We identified two coagulation subclusters and constructed a risk score model using CRLncSig in CRC, where the patients in cluster 2 and the low-risk group had a better prognosis. The cluster and CRLncSig were confirmed as the independent risk factors, and a CRLncSig-based nomogram exhibited a robust prognostic performance. Notably, the cluster and CRLncSig were identified as the indicators of immune cell infiltration, immunoreactivity phenotype, and immunotherapy efficiency. In addition, we identified a new endogenous network of competing CRLs with microRNA/mRNA, which will provide a foundation for future mechanistic studies of CRLs in the malignant progression of CRC. Moreover, CRLncSig strongly correlated with drug susceptibility.
We developed a reliable CRLncSig to predict the prognosis, immune landscape, immunotherapy response, and drug sensitivity in patients with CRC, which might facilitate optimizing risk stratification, guiding the applications of immunotherapy, and individualized treatments for CRC.

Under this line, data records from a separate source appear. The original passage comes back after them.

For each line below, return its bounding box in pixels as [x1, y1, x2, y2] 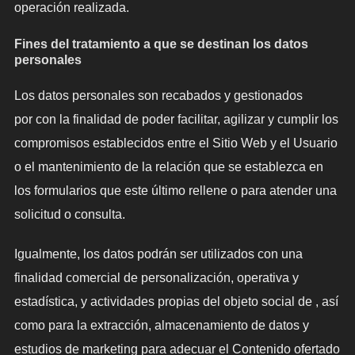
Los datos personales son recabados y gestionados [13, 89, 303, 103]
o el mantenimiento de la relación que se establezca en [13, 160, 323, 174]
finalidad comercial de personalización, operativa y [13, 271, 299, 285]
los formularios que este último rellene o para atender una [13, 184, 337, 198]
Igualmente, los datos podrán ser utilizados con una [13, 247, 303, 261]
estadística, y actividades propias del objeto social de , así [13, 295, 338, 309]
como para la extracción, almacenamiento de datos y [13, 319, 309, 333]
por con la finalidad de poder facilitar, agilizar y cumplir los [13, 113, 338, 127]
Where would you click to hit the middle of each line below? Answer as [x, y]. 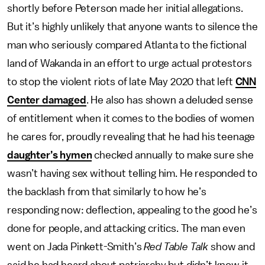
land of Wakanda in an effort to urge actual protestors [130, 63]
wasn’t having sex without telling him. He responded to [132, 173]
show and [232, 246]
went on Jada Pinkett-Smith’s [76, 246]
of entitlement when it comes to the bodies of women [131, 118]
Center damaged [47, 100]
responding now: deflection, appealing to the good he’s [132, 210]
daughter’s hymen [50, 155]
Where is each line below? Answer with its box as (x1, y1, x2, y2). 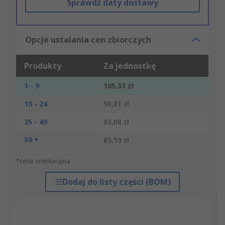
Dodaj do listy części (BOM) (62, 176, 171, 188)
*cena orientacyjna (16, 157, 70, 166)
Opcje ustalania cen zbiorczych (25, 34, 151, 46)
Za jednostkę (103, 60, 156, 72)
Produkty (24, 60, 61, 72)
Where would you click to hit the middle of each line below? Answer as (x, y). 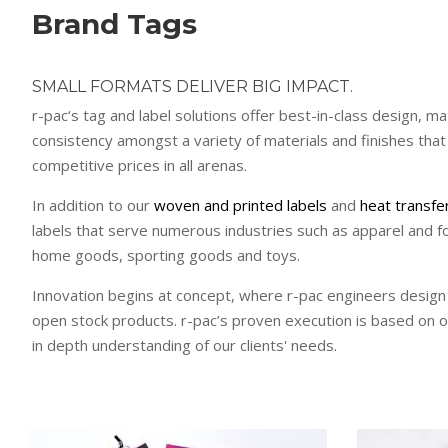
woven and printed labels (240, 205)
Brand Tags (114, 24)
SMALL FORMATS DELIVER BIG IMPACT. (192, 87)
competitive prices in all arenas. (139, 165)
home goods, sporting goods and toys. (166, 255)
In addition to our (93, 205)
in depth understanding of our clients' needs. (184, 345)
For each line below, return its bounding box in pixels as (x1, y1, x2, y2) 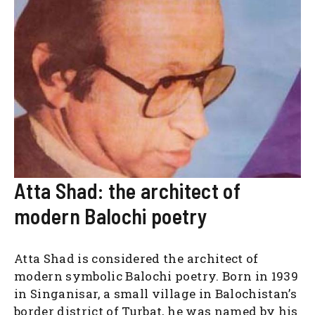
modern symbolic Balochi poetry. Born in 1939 (14, 268, 298, 285)
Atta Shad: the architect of (14, 178, 241, 204)
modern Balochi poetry (14, 203, 207, 229)
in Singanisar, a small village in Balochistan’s (14, 285, 297, 302)
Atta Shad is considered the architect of (14, 250, 259, 267)
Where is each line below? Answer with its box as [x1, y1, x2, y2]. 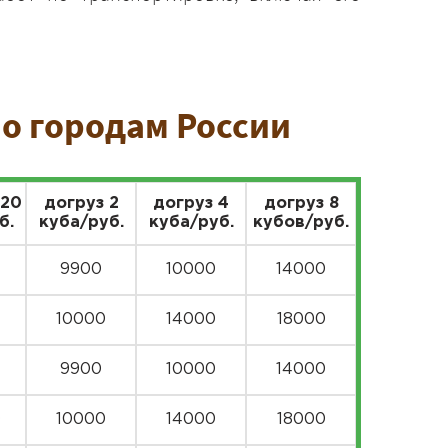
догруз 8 [263, 196, 339, 211]
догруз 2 [43, 196, 119, 211]
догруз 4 [153, 196, 229, 211]
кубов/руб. [253, 215, 349, 230]
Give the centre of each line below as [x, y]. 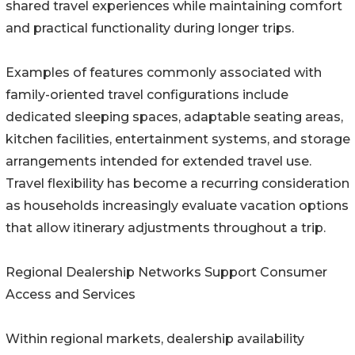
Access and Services [71, 295]
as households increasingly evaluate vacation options [177, 206]
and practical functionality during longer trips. [150, 29]
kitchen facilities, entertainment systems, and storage [178, 139]
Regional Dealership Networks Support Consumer [166, 273]
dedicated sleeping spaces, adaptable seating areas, [174, 117]
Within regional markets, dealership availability [155, 339]
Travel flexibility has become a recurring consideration [177, 184]
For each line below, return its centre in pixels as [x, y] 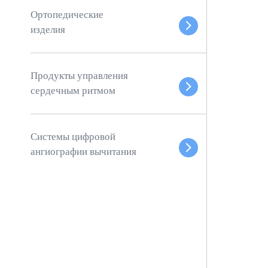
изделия [48, 29]
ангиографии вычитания [84, 152]
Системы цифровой [73, 137]
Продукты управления [80, 76]
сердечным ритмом [73, 91]
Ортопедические [67, 14]
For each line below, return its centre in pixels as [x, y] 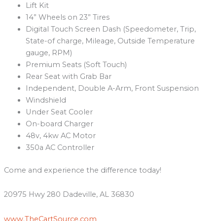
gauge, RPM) [49, 53]
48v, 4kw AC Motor [60, 136]
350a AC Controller [60, 148]
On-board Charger [59, 124]
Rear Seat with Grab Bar [68, 77]
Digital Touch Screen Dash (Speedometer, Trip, [110, 29]
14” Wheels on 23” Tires [67, 18]
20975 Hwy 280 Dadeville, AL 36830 [69, 195]
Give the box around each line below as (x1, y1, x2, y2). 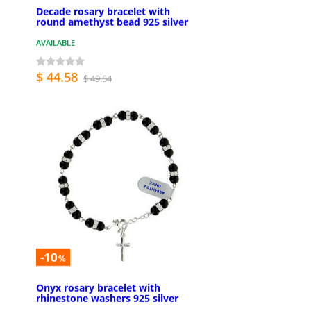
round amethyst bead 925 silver (36, 15, 188, 29)
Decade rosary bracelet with (36, 5, 170, 19)
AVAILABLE (36, 37, 75, 49)
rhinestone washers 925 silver (36, 291, 178, 305)
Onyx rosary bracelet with (36, 280, 160, 294)
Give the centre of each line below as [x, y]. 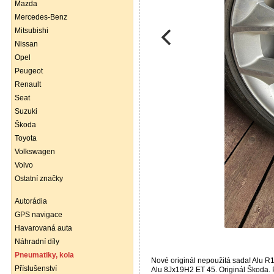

凝血在肿瘤微环境、癌症进展和预后评估中起着至关重要的作用。然而,凝血相关长非编码 RNA(CRLncRNA)在结直肠癌(CRC)中的作用仍不清楚。在本研究中,构建了一个集成的计算框架,以开发一种新的凝血相关 lncRNA 特征(CRLncSig),对 CRC 患者的预后进行分层,预测 CRC 患者对免疫治疗和化疗的反应,并探讨潜在的分子机制。
使用来自癌症基因组图谱(TCGA)的 CRC 样本作为训练集,同时使用来自基因表达综合数据库(GEO)数据集的大量或单细胞 RNA 转录组学以及来自 CRC 细胞系和配对冷冻组织的实时定量 PCR(RT-qPCR)数据进行验证。我们对 CRL 进行无监督共识聚类,将患者分为不同的分子亚型。然后,我们使用逐步回归建立 CRLncSig 风险模型,将患者分为高风险和低风险组。随后,使用多种生物信息学算法在患者亚组中探索预后、生物途径改变、免疫微环境、免疫治疗反应和药物敏感性。此外,使用加权基因共表达网络分析构建 lncRNA-miRNA-mRNA 竞争内源性网络。使用 RT-qPCR 测定 CRLncSig、免疫检查点和免疫抑制剂的表达水平。
我们鉴定了两个凝血亚群,并使用 CRC 中的 CRLncSig 构建了风险评分模型,其中亚群 2 和低风险组的患者预后更好。亚群和 CRLncSig 被确认为独立的危险因素,基于 CRLncSig 的列线图表现出强大的预后性能。值得注意的是,亚群和 CRLncSig 被鉴定为免疫细胞浸润、免疫反应表型和免疫治疗效率的指标。此外,我们鉴定了一个新的具有 microRNA/mRNA 的竞争 CRL 内源性网络,这将为未来 CRC 恶性进展中 CRL 的机制研究提供基础。此外,CRLncSig 与药物敏感性强烈相关。
我们开发了一种可靠的 CRLncSig,用于预测 CRC 患者的预后、免疫景观、免疫治疗反应和药物敏感性,这可能有助于优化风险分层、指导免疫治疗的应用和 CRC 的个体化治疗。